Finland has unique health registers

Interdisciplinary data research has been carried out for decades. Those studies have contributed to basic research and clarified, for example, the biological mechanisms that underlie the development of cancer.
Tampere University also has several ongoing studies where various biomedical and register data are analysed using data science methods.

“Finland has unique opportunities especially in the health sector because we have huge, comprehensive datasets in various health care registers,” says Auvinen.

Finnish healthcare covers the entire population, everyone uses the same healthcare system, and every person’s health data is collected. This is Finland's strength. Most of the world’s countries do not have such a centralised and systematic collection of usable data.

For example, the Cancer Register established in 1954 is a unique database of information on all cancer patients in Finland.

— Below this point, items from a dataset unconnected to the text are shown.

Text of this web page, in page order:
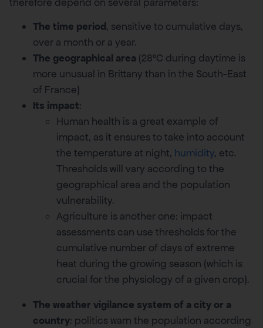
The time period, sensitive to cumulative days,
over a month or a year.
The geographical area (28°C during daytime is
more unusual in Brittany than in the South-East
of France)
Its impact:
Human health is a great example of
impact, as it ensures to take into account
the temperature at night, humidity, etc.
Thresholds will vary according to the
geographical area and the population
vulnerability.
Agriculture is another one: impact
assessments can use thresholds for the
cumulative number of days of extreme
heat during the growing season (which is
crucial for the physiology of a given crop).
The weather vigilance system of a city or a
country: politics warn the population according
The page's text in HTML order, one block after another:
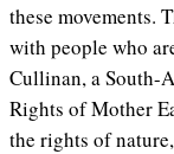
these movements.
with people who
Cullinan, a South-
Rights of Mother
the rights of
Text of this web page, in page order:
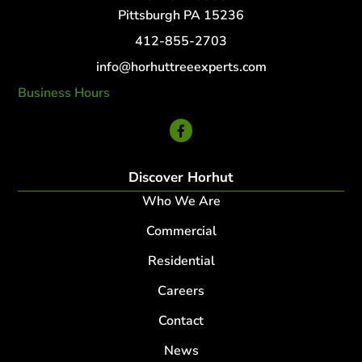
Pittsburgh PA 15236
412-855-2703
info@horhuttreeexperts.com
Business Hours
Discover Horhut
Who We Are
Commercial
Residential
Careers
Contact
News
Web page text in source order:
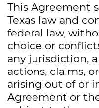
This Agreement
Texas law and
federal law,
choice or
any jurisdiction,
actions, claims,
arising out of or
Agreement or
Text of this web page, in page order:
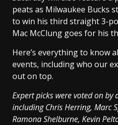
peats as Milwaukee Bucks
to win his third straight 3-
Mac McClung goes for his
Here’s everything to know
events, including who our
out on top.
Expert picks were voted on by
including Chris Herring, Marc
Ramona Shelburne, Kevin
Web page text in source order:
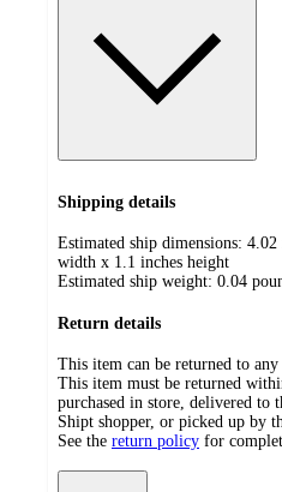
Shipping details
Estimated ship dimensions:
width x 1.1 inches height
Estimated ship weight: 0.04
Return details
This item can be returned to
This item must be returned
purchased in store, delivered to
Shipt shopper, or picked up by
See the return policy for
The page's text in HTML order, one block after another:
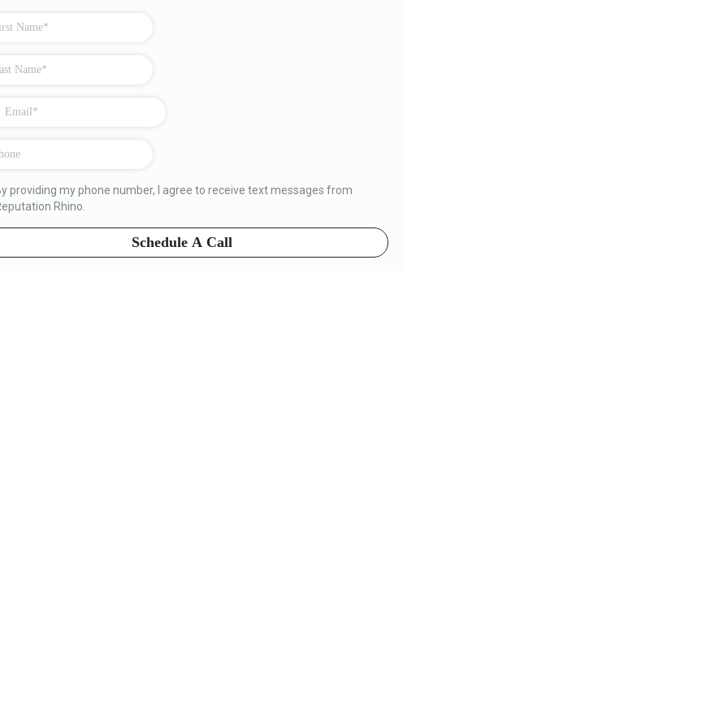
providing my phone number, I agree to receive text messages from
Rhino.
Schedule A Call

Secondary Use Act extended and complicated the use of patient data for research

While treating patients, hospitals accumulate plenty of data in patient registers. This so-called real-world data has traditionally been used in register-based studies in medicine, nursing, and health sciences.
The Act on Secondary Use of Health and Social Data, which entered into force in Finland in 2019, provides a basis for using patient data in research. However, researchers see both advantages and disadvantages in it.

“Even though the Act also imposes significant restrictions on research, it has opened opportunities for accessing the large amount of data collected in hospitals. The computational analysis of patient data allows us to learn about the ways patients have been treated and what the impact of the treatments has been,” Nykter says.

Auvinen, on the other hand, regrets that the Act has slowed down the process of obtaining research permits and hugely increased the price of data use. This makes research difficult especially if it is not done in a large-scale and well-funded project.

University hospital’s data lake provides more data

Biobanks and data lakes created by hospitals provide extensive data for research purposes. A data lake is a collection of all digital patient data in a hospital. The data it contains is accessible to researchers in the hospital’s secure IT environment if they have obtained a permission to study a particular dataset.

“The data lake allows us to use real-world data more efficiently in research. It will also provide us with a better interface to hospital activities and data analytics can also gradually begin to support the treating physician in patient care,” says Nykter.

New technologies, such as genome sequencing for cancer treatment, can also be introduced in patient care pathways.

Aiming for leadership in health data science

“Our goal is to bring our high-level cancer genomics research to the clinical context in a few years’ time,” Nykter says.

The ambitious goal of the PROFI6 project is for Tampere University to strengthen its position as an internationally prominent researcher and practitioner of health data science in close cooperation with Tampere University Hospital. In Finland, Aalto University and the University of Helsinki have their own artificial intelligence flagship projects, but they mainly focus on methodological development.

“The specific aim of our research programme is to bring the latest computational methods to medicine and patient care,” Nykter says.

“We bring together clinical research and machine learning and use high-level computational methods to study medical issues. Our very close collaboration with Tampere University Hospital is an asset,” he adds.


Read more on the project's web pages

The Academy of Finland PROFI6 funding

At the beginning of 2021, the Academy of Finland made decisions on the PROFI6 competitive funding to support universities in strengthening their research profile and improving the quality of research.
The Academy granted Tampere University €12.7 million for enhancing the profiling of strategic research.
Four profiling areas are funded in Tampere University’s spearhead fields of technology, health, and society:
    1) Health Data Science
    2) Games as a Platform to Tackle Grand Challenges
    3) TAU Imaging Research Platform
    4) Sustainable Transformation of Urban Environments.